== Segment start ==
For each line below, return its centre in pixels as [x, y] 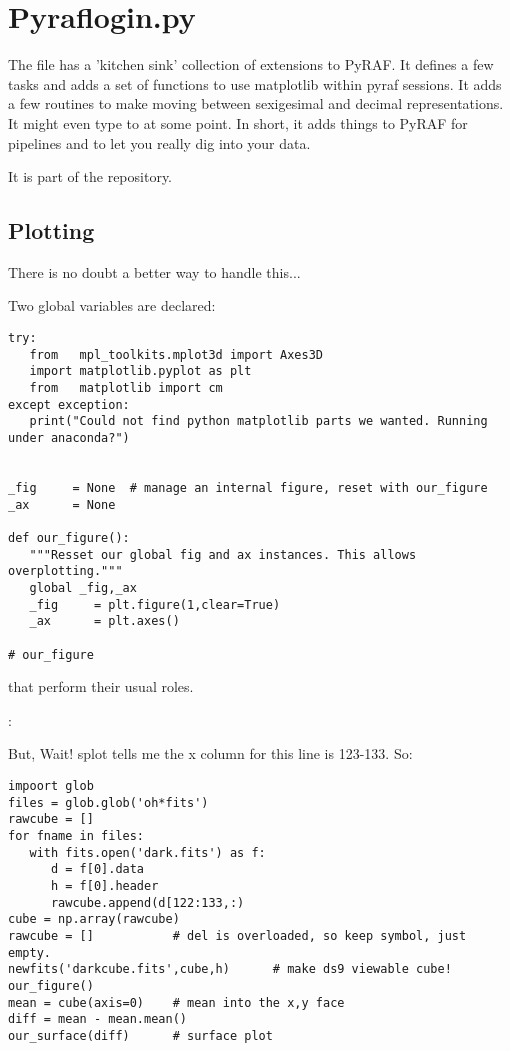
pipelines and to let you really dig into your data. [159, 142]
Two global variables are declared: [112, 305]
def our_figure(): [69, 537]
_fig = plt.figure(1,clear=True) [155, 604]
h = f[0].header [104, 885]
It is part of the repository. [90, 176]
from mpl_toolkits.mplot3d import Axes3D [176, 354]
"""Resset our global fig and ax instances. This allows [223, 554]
== Segment end ==
== Segment start ==
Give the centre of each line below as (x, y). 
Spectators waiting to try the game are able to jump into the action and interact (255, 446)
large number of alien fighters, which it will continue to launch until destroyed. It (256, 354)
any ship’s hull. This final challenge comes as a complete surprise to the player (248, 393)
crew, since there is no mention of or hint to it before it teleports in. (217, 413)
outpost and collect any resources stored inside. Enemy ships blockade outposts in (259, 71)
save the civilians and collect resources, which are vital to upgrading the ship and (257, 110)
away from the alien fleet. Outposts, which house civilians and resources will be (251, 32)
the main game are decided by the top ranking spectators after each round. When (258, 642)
== Segment end ==
== Segment start ==
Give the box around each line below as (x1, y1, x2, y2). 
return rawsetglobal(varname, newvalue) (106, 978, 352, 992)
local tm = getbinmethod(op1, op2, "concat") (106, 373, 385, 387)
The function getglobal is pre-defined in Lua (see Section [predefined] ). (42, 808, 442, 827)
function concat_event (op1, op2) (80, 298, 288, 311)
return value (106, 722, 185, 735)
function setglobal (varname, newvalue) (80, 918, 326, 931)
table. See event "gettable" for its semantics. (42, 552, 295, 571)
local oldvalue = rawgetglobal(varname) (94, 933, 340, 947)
== Segment end ==
WORK REQUIRED: Although pictures appear among the records above, write out exactly only the lines from the one that has "For each line" through the one that has "It is part of the repository. [90, 176]", and leave the pictures out.

EXERCISE OUTPUT:
For each line below, return its centre in pixels as [x, y] 
pipelines and to let you really dig into your data. [159, 142]
Two global variables are declared: [112, 305]
def our_figure(): [69, 537]
_fig = plt.figure(1,clear=True) [155, 604]
h = f[0].header [104, 885]
It is part of the repository. [90, 176]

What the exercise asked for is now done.